In the North Carolina mountains, there are six mountain ranges that have peaks over 6000 feet. The Great Smoky Mountains, Black Mountains, Plott Balsams, Craggy Mountains, and The Great Balsam Mountains are the group that the Shining Rock belongs to.

You can hike here for days and you won't drop below 5000 feet in elevation. There are views, creeks and the rarified air that can only be found in Southern Appalachians. It doesn't matter how many times I hike the same trails here, each season changes them. The spring brings wildflowers that fill that air with a unique fragrance. A summer hike brings a quiet forest filled with dense vegetation that allows for secluded camp sites just a short distance from the trails. The fall with it's colors and the winter has grand views that rival the rocky mountains.

After hiking here for longer than I would like to admit, this area still remains one of my favorite hiking haunts.

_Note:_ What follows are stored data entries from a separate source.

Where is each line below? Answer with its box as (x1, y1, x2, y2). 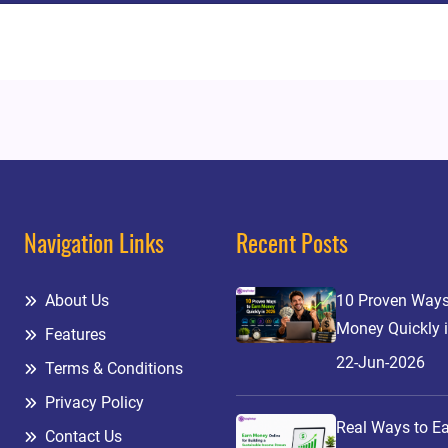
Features (40, 325, 106, 344)
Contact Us (40, 427, 122, 446)
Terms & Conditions (40, 359, 183, 378)
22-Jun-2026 (336, 353, 425, 372)
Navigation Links (23, 234, 164, 258)
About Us (40, 291, 109, 310)
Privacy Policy (40, 393, 144, 412)
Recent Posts (236, 234, 348, 258)
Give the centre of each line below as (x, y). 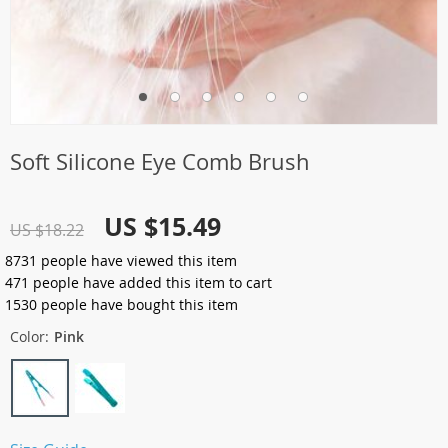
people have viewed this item (137, 260)
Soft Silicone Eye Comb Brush (160, 161)
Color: (29, 336)
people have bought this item (137, 304)
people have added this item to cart (150, 282)
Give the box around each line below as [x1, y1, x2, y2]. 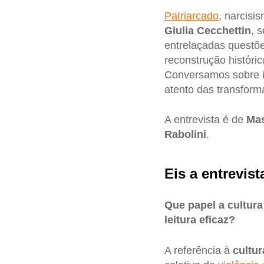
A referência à [164, 244, 233, 256]
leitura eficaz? [164, 214, 235, 226]
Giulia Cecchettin [164, 24, 251, 37]
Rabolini [164, 128, 206, 141]
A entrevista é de [164, 114, 246, 126]
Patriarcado [164, 9, 219, 22]
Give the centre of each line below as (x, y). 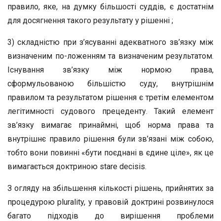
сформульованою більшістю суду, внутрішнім (110, 84)
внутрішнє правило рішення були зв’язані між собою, (110, 139)
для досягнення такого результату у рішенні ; (90, 20)
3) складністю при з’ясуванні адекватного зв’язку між (110, 42)
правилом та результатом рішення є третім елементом (110, 97)
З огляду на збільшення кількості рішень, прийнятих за (110, 188)
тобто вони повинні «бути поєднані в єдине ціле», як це (110, 153)
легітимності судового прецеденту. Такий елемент (110, 111)
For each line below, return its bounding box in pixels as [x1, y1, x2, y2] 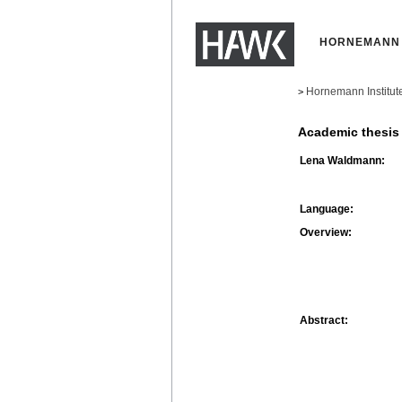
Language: [300, 202, 354, 215]
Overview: [300, 225, 352, 239]
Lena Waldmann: [300, 153, 385, 167]
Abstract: [300, 313, 348, 327]
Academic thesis [298, 125, 399, 140]
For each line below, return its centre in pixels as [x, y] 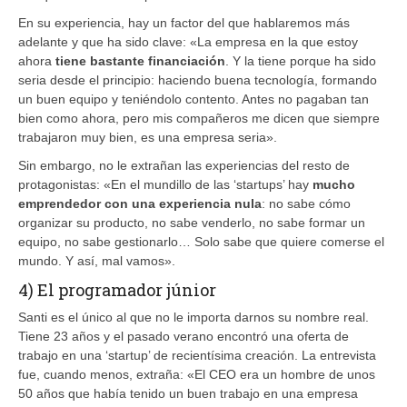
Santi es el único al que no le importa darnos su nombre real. [194, 317]
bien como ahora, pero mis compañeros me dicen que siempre [199, 118]
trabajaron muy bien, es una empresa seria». [148, 137]
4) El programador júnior [117, 289]
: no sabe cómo [306, 203]
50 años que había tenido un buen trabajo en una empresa [188, 393]
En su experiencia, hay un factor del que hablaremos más [184, 22]
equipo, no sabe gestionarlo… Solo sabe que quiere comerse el [201, 241]
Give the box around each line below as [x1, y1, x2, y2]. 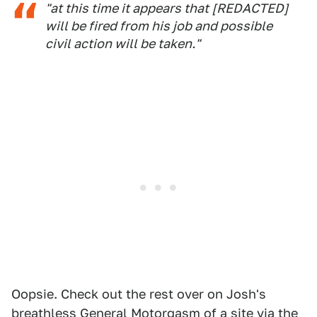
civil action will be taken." [45, 36, 200, 51]
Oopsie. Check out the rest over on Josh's [11, 287, 266, 301]
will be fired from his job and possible [45, 18, 272, 33]
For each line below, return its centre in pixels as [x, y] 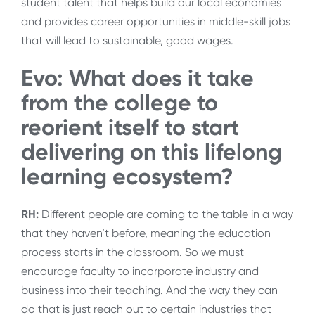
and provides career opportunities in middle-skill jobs [156, 22]
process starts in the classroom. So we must [133, 252]
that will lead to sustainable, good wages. [127, 41]
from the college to [120, 102]
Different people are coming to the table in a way [166, 214]
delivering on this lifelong [152, 152]
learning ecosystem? [127, 176]
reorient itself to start [130, 127]

The top of Black Balsam Knob


After extensive logging in the Northeast nearly depleted stands of virgin timber, lumber companies brought their operations to the southeast. The first logging here, on a large scale, was begun in 1906. The town of Sunburst was established near Lake Logan to support this logging operation of unprecedented proportions. Some loggers were local residents but most were immigrants looking for a better way of life.

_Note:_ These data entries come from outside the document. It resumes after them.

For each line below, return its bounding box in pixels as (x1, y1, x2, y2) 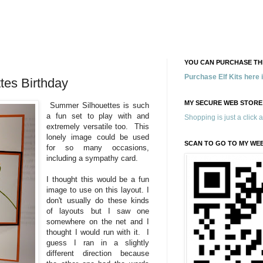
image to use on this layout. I (46, 185, 149, 194)
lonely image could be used (46, 132, 149, 141)
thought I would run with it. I (46, 227, 149, 237)
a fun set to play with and (46, 111, 149, 120)
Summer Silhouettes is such (46, 100, 149, 110)
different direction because (46, 248, 149, 258)
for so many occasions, (46, 143, 149, 152)
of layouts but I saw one (46, 206, 149, 215)
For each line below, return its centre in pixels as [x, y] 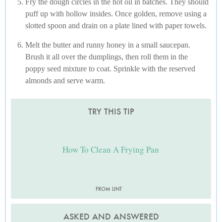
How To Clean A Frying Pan [111, 149]
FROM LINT [109, 189]
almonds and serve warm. [65, 81]
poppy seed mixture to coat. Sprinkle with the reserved [110, 69]
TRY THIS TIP [111, 112]
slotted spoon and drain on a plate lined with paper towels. [116, 26]
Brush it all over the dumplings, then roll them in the [107, 57]
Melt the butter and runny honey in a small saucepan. [108, 45]
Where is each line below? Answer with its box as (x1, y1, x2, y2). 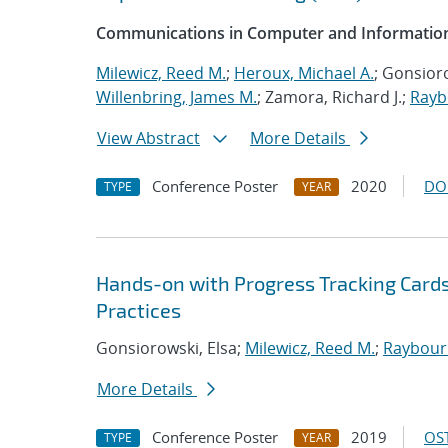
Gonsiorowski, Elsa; (96, 337, 245, 359)
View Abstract (97, 127, 200, 149)
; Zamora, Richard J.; (257, 86, 410, 108)
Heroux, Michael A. (234, 62, 374, 84)
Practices (96, 298, 181, 322)
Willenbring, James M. (96, 86, 257, 108)
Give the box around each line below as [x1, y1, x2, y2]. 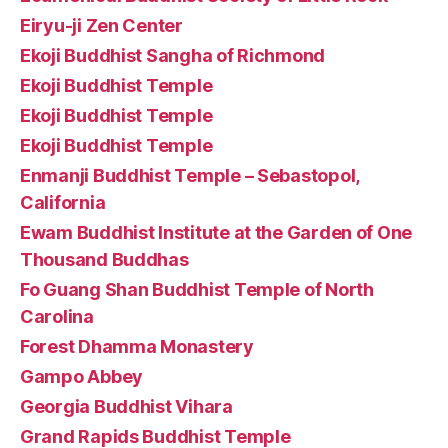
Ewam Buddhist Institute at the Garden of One [20, 221, 413, 243]
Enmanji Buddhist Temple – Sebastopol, [20, 164, 360, 186]
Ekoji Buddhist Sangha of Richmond [20, 44, 326, 66]
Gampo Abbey [20, 365, 144, 387]
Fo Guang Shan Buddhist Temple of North [20, 278, 374, 300]
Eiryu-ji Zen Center [20, 14, 183, 36]
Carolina [20, 305, 94, 327]
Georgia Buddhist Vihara [20, 395, 233, 417]
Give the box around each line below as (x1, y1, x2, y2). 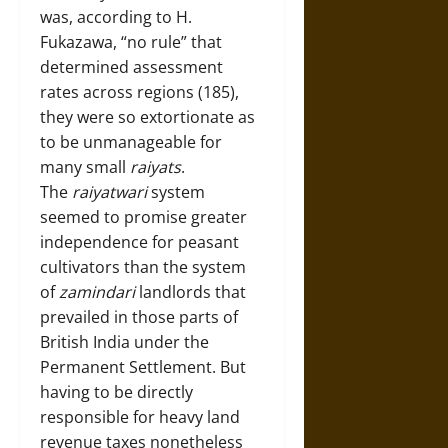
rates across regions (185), (40, 81, 239, 103)
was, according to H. (40, 6, 192, 28)
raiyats (130, 156, 181, 178)
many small (40, 156, 130, 178)
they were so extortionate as (40, 106, 255, 128)
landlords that (139, 281, 246, 303)
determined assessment (40, 56, 223, 78)
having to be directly (40, 381, 193, 403)

Due to the rugged terrain and inaccessibility, enormous engineering feats were required to accomplish the logging of this area. Roads and railroad grades had to be constructed. Housing and support services had to be established. As you hike here, the results of this great undertaking are everywhere you look. Cables and other articles left behind are scattered across the landscape. Many trails follow rail road grades and other road beds. But the most obvious remnant of logging is the great grassy bald's.

Trails that lead everywhere and nowhere


The first settlers moved into this area in the late 1700's. The grassy bald's that have been a part of this area served as summer grazing land for their cattle.

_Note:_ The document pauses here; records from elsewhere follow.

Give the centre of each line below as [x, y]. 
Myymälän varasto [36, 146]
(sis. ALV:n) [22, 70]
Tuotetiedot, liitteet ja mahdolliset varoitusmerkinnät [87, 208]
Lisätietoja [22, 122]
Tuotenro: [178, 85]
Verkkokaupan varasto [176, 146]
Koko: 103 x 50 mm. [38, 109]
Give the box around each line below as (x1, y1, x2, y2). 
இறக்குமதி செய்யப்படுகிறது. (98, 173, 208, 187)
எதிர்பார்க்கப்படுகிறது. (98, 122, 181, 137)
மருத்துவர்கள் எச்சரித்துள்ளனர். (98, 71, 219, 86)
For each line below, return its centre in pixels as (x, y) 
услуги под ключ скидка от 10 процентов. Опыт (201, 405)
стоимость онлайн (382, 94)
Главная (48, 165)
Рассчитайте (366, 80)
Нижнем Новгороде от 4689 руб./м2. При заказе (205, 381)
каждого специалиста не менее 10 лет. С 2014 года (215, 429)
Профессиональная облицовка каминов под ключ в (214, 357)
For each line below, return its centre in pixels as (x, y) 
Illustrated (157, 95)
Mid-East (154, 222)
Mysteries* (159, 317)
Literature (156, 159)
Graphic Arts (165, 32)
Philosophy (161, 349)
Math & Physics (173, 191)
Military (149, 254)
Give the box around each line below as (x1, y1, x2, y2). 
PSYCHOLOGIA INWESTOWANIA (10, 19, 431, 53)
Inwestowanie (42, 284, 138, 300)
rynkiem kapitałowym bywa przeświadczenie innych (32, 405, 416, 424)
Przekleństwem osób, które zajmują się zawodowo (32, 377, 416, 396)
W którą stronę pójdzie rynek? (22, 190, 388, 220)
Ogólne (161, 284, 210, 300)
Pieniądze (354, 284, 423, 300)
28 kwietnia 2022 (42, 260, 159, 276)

In the 1920's the grassy bald's increased in size dramatically. Slash, the small branches that the timbermen can't use, was routinely heaped in piles in logged area. These unusable piles of wood would accumulate by the acre before regulation was introduced to end this practice. After years of logging in this area, acres and acres of this refuse littered this area.

In 1925 this scattered slash ignited into a forest fire of epic proportions. The flames lasted for three days and burned thousands of acres. At the time of the fires logging operations were in progress. Several narrow gauge locomotives were trapped in the back country because rail road trestles burned in the fire's path. Because these logging locomotives were leased, the trestles had to be rebuilt in order to retrieve them.

In 1942, another catastrophic fire swept through this area, burning even more intensely than the fire of 1925. This fire dealt a decisive blow in that it destroyed much of the organic material on Black Balsam Knob, Tennenet Mountain, Grassy Cove Top and Flower Knob. In our lifetime, we will not see any trees on these mountains of any significant height.

The peaks of the Middle Prong Wilderness


National Park Quality

Although this area is administered by the US Forest Service, The Shining Rock Wilderness, Middle Prong Wilderness and the surrounding Pisgah National Forest has a National Park feel to it. The Wilderness itself is a wonderland of 6000 foot mountains, deep valleys and rushing creeks. It encompasses 493,000 acres and boasts more than a dozen peaks over 5000 feet.

As with most national parks, you don't have to be a hiker to enjoy this area. Short hikes are in good supply and views from the Blue Ridge Parkway allow you to see the grand mountains of the wilderness area from the comfort of you car.

In the valley below there are a series of sights and attractions that are accessible by a short walk,automobiles or a wheelchair. On Rt. 276, there are 16 miles of waterfalls, picnic areas, exhibits, day-hike trails and campgrounds.